Exercise:
All lines from the one with "Discover concerts, sports, theatre, comedy, festivals, and" through the last are to be given again exactly as they stand in the data below, and only those.

Material provided:
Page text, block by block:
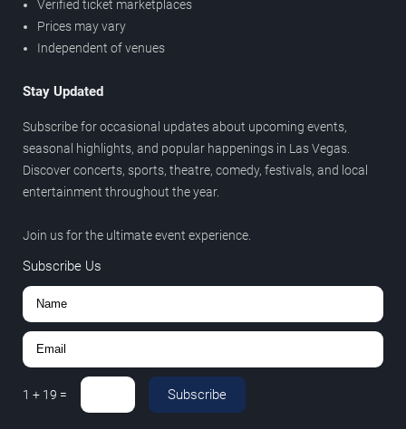
Verified ticket marketplaces
Prices may vary
Independent of venues
Stay Updated
Subscribe for occasional updates about upcoming events,
seasonal highlights, and popular happenings in Las Vegas.
Discover concerts, sports, theatre, comedy, festivals, and local
entertainment throughout the year.
Join us for the ultimate event experience.
Subscribe Us
1 + 19 = Subscribe

Finished task:
Discover concerts, sports, theatre, comedy, festivals, and local
entertainment throughout the year.
Join us for the ultimate event experience.
Subscribe Us
1 + 19 = Subscribe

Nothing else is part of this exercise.